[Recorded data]
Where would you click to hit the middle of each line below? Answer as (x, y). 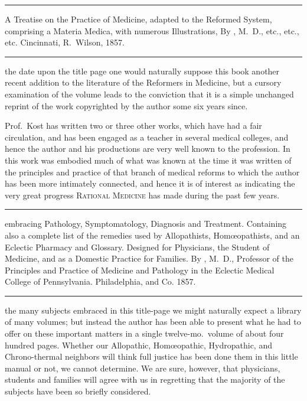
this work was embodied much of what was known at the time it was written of (148, 160)
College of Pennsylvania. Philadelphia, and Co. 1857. (100, 281)
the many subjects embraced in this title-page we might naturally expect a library (153, 310)
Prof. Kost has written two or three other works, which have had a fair (133, 125)
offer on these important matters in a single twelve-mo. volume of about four (144, 333)
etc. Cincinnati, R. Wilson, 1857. (65, 42)
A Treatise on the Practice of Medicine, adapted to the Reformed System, (138, 19)
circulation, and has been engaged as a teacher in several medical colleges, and (147, 137)
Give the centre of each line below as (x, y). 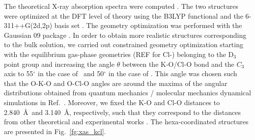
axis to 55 (19, 73)
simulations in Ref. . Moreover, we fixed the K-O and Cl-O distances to (112, 102)
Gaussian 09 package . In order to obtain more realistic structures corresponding (125, 35)
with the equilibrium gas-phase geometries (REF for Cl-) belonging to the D (119, 54)
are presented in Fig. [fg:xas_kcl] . (55, 131)
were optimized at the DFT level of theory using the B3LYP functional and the (124, 15)
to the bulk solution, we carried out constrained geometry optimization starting (124, 44)
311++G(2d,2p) (28, 25)
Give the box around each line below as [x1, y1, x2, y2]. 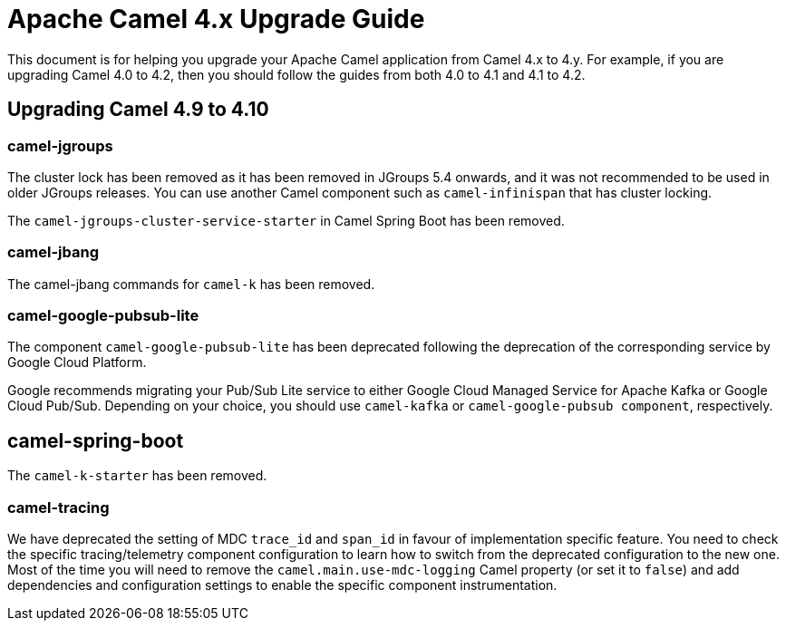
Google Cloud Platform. [7, 354, 147, 371]
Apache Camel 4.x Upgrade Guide [7, 4, 425, 34]
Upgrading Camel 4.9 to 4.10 [7, 98, 269, 121]
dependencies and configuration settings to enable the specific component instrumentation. [7, 577, 558, 594]
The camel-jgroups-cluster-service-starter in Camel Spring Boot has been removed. [7, 212, 565, 228]
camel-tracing [7, 498, 110, 517]
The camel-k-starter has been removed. [7, 468, 267, 484]
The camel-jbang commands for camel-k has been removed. [7, 275, 375, 292]
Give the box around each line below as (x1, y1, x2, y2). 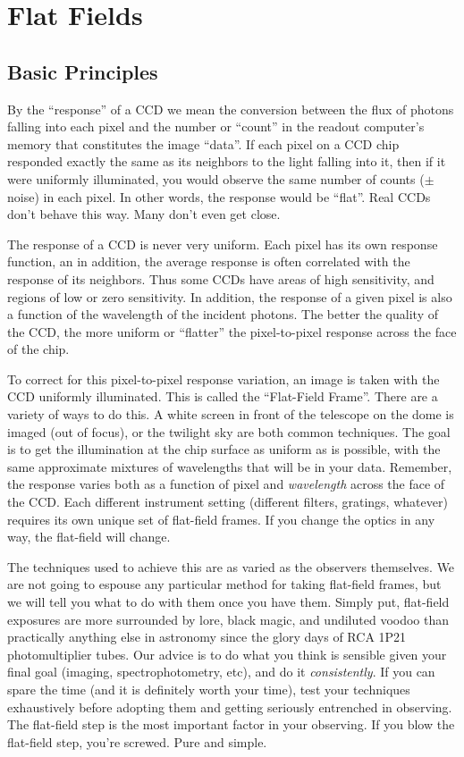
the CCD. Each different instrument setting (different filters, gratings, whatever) (7, 492, 448, 511)
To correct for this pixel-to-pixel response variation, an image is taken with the (7, 369, 440, 388)
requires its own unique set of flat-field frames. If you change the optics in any (7, 509, 435, 528)
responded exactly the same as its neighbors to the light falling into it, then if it (7, 152, 446, 171)
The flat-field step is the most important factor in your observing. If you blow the (7, 715, 455, 734)
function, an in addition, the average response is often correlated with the (7, 252, 410, 271)
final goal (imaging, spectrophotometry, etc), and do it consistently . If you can (7, 662, 435, 681)
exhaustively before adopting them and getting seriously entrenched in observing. (7, 697, 452, 716)
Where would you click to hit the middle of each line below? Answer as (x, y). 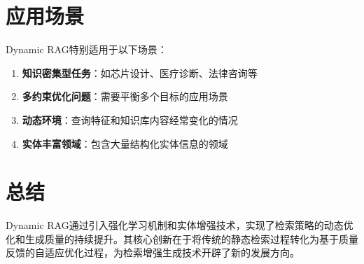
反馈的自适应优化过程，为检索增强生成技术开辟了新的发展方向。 (153, 252)
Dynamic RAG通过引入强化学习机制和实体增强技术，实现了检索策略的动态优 (180, 225)
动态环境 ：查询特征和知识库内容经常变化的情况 (130, 119)
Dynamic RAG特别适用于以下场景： (86, 49)
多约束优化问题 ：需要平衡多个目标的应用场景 (125, 96)
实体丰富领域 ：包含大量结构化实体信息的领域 (125, 143)
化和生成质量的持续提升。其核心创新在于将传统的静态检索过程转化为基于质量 (182, 238)
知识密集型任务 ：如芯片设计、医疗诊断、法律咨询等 (140, 72)
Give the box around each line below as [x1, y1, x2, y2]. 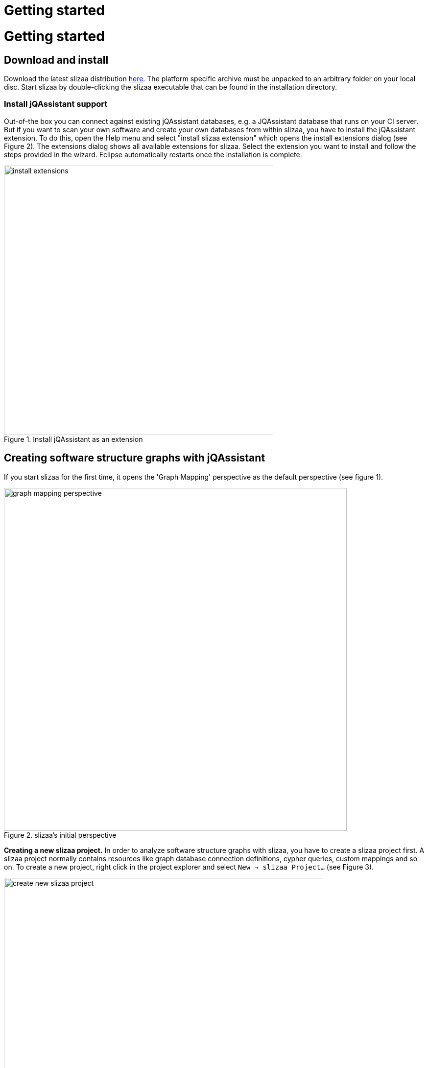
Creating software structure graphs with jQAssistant [4, 452, 265, 464]
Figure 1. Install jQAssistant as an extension [4, 435, 143, 443]
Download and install [4, 53, 109, 66]
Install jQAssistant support [4, 99, 108, 109]
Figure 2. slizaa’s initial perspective [4, 830, 117, 839]
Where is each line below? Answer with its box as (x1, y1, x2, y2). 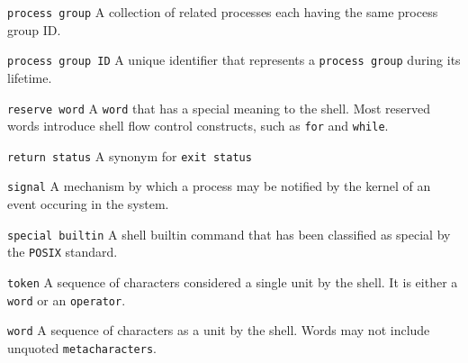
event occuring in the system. (7, 195, 169, 213)
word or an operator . (7, 290, 126, 309)
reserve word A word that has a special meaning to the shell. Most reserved (7, 98, 431, 117)
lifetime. (7, 68, 52, 86)
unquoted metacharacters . (7, 339, 157, 357)
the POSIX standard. (7, 242, 118, 261)
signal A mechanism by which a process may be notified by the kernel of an (7, 177, 431, 195)
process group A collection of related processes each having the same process (7, 3, 438, 21)
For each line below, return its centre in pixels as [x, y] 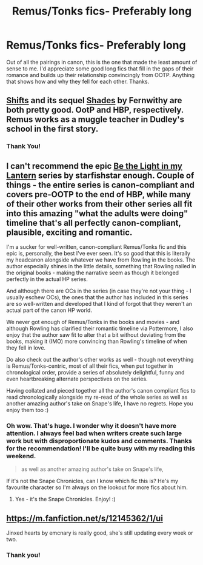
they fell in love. [26, 348]
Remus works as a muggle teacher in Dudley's [95, 120]
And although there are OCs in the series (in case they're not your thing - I [99, 291]
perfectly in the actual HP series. [47, 279]
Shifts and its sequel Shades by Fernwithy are [94, 100]
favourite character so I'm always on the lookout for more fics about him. [97, 487]
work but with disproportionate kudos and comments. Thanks [99, 441]
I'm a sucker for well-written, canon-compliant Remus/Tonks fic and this [96, 247]
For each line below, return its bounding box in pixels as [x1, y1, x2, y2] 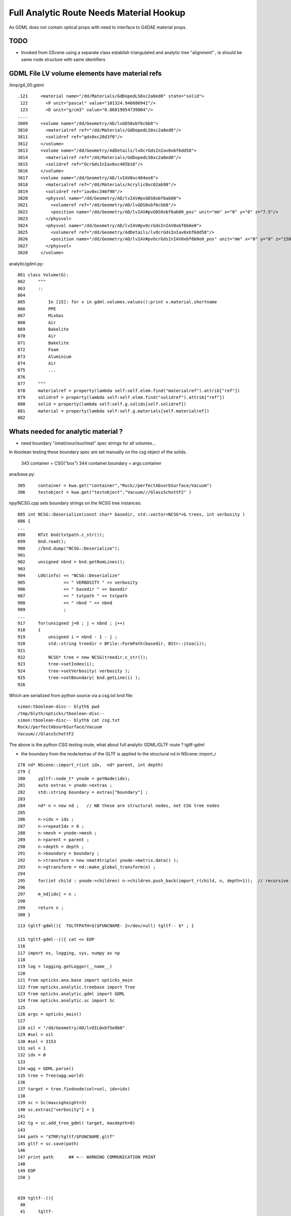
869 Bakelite [17, 326, 69, 332]
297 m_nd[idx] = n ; [17, 892, 77, 897]
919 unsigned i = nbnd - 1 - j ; [17, 634, 117, 640]
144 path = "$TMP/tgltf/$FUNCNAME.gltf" [17, 1134, 115, 1140]
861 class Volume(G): [17, 272, 69, 277]
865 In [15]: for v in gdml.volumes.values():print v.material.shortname [17, 299, 217, 305]
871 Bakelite [17, 340, 69, 345]
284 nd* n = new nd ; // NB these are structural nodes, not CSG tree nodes [17, 803, 220, 808]
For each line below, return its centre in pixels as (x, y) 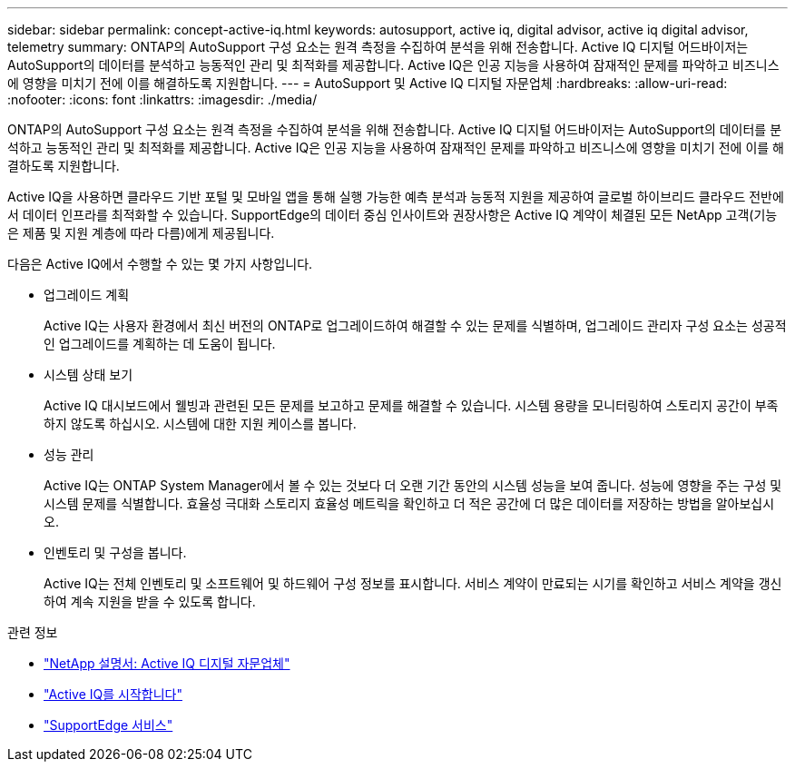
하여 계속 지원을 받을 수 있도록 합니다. (150, 601)
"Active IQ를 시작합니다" (113, 694)
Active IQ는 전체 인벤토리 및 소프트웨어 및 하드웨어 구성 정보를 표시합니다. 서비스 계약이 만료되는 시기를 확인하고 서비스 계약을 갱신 (413, 583)
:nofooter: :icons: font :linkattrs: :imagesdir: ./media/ (162, 99)
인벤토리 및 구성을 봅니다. (115, 552)
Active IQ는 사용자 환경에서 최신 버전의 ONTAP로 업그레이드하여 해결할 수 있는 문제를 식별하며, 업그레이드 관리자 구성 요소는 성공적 (415, 325)
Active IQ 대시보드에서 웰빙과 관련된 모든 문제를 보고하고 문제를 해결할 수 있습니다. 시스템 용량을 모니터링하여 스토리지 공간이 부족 (411, 405)
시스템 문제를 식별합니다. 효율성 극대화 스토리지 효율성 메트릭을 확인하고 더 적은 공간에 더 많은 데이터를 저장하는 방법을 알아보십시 (409, 503)
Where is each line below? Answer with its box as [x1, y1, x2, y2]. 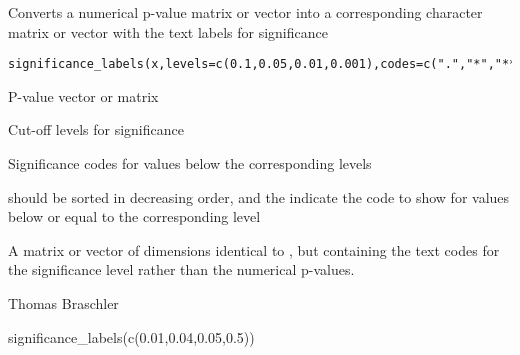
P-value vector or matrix [8, 85, 159, 106]
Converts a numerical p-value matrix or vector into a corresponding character [8, 2, 483, 22]
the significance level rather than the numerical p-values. [8, 259, 355, 280]
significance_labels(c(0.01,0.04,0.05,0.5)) [8, 326, 255, 347]
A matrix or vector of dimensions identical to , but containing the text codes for [8, 239, 500, 260]
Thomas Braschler [8, 293, 119, 313]
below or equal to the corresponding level [8, 206, 261, 227]
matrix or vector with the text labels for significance [8, 21, 328, 42]
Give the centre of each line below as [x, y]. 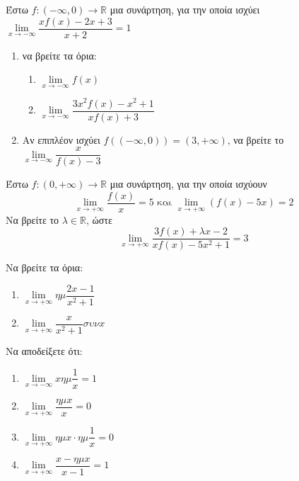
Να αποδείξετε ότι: [44, 350]
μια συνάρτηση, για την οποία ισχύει [185, 9]
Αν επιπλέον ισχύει [61, 139]
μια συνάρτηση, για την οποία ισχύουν [188, 184]
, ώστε [99, 219]
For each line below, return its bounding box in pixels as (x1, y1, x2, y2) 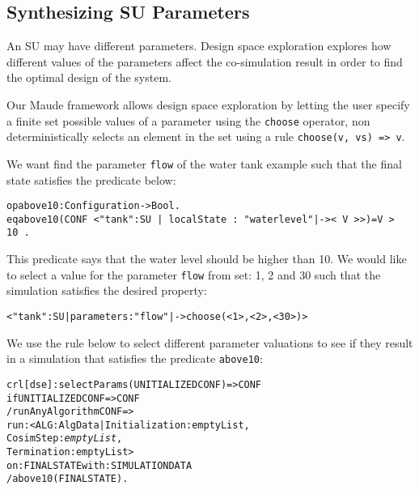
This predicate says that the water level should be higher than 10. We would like (6, 250, 407, 267)
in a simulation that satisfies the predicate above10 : (6, 350, 263, 367)
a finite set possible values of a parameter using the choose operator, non (6, 112, 370, 129)
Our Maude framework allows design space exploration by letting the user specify (6, 96, 410, 113)
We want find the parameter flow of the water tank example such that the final (6, 155, 402, 172)
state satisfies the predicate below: (6, 171, 176, 188)
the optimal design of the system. (6, 69, 171, 86)
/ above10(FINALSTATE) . (6, 473, 129, 485)
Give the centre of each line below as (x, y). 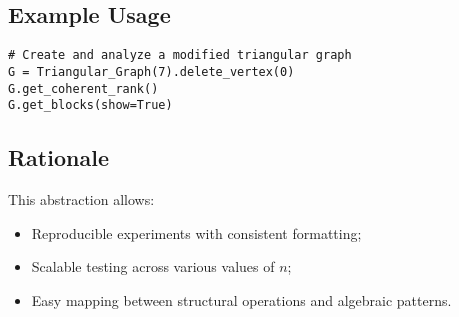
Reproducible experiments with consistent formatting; (196, 232)
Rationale (58, 157)
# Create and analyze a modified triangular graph (180, 55)
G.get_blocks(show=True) (90, 105)
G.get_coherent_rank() (83, 88)
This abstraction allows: (81, 199)
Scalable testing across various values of (153, 266)
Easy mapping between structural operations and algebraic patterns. (241, 299)
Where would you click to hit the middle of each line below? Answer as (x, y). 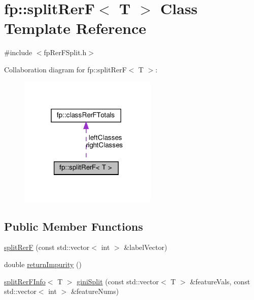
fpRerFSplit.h (65, 52)
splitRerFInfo (25, 281)
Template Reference (75, 28)
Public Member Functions (74, 226)
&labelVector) (146, 247)
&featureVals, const (220, 281)
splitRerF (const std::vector (47, 247)
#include (18, 52)
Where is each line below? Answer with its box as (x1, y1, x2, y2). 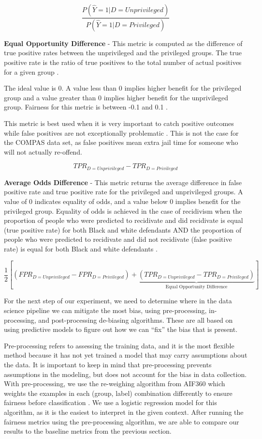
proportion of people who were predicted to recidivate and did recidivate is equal (4, 215, 243, 225)
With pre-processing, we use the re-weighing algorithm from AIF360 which (4, 378, 225, 389)
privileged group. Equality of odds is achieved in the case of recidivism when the (4, 205, 242, 216)
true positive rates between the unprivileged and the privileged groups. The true (4, 47, 242, 58)
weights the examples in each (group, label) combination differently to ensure (4, 388, 233, 398)
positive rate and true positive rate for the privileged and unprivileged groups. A (4, 187, 243, 197)
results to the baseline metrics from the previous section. (4, 426, 172, 436)
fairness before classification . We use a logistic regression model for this (4, 397, 217, 408)

• How to complete this task:
Scan the entries above for the word "values". Report the lines that hold it.

• Exercise result:
865 In [15]: for v in gdml.volumes.values():print v.material.shortname [17, 299, 217, 305]
the significance level rather than the numerical p-values. [8, 259, 355, 280]
a finite set possible values of a parameter using the choose operator, non (6, 112, 370, 129)
Scalable testing across various values of (153, 266)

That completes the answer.